What kind of preparation does Floor Layer usually require?▼
Floor Layer is currently tagged as varies in the O*NET prep model. The most common education signal is education path varies by employer, while the training path is described as training path varies.
Does the top-paying market also have the deepest employment base?▼
Not always. California may support a deeper employment base than the #1 salary market, which can make them more practical despite a lower pay ceiling.
How should I compare salary with accessibility?▼
Use the ranking salary, entry-pay proxy, employment estimate, and preparation path together. The best target is usually the role that balances strong pay with a realistic path in.
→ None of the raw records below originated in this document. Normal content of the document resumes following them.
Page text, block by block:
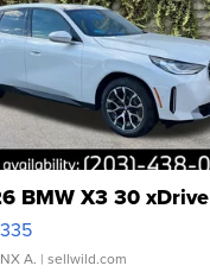
BMW X3 30 xDrive
A. | sellwild.com
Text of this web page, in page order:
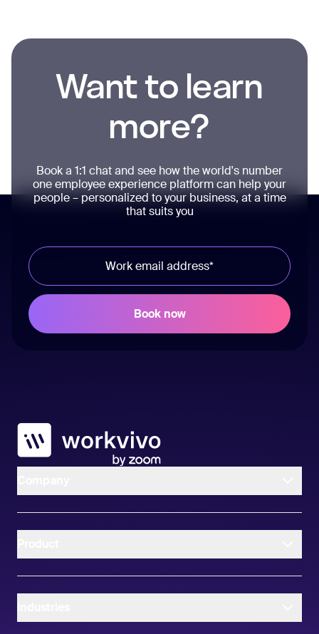
Want to learn
more?
Book a 1:1 chat and see how the world's number
one employee experience platform can help your
people – personalized to your business, at a time
that suits you
Workvivo
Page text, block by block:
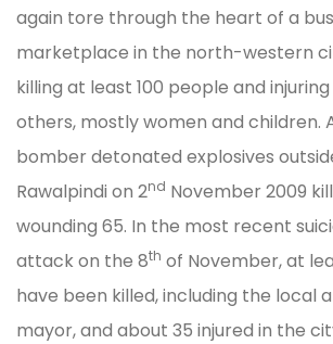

Can a lower-ranked job be a better target than Alaska?▼
Yes. A lower-ranked role can be the better choice if it has a shorter prep path, stronger entry pay, more openings, or a work profile that fits you better than Alaska.
Why do some high-paying roles look hard to enter?▼
Many top-paying roles sit behind longer training, licensing, or related-experience requirements. That is why Careerclev shows preparation signals next to salary instead of treating all high-paying jobs as equally accessible.
🔬
Data Sources & MethodologyRankings use Careerclev salary facts built from BLS OEWS wage data and extended through Careerclev's current salary projection model where applicable. National pages use U.S. aggregate data, state pages use state-level data, and city pages use the BLS metro dataset behind the largest-city public label. Category labels are derived from BLS Standard Occupational Classification (SOC) major group codes, while prep-path notes come from imported O*NET job-zone and career requirement data where available.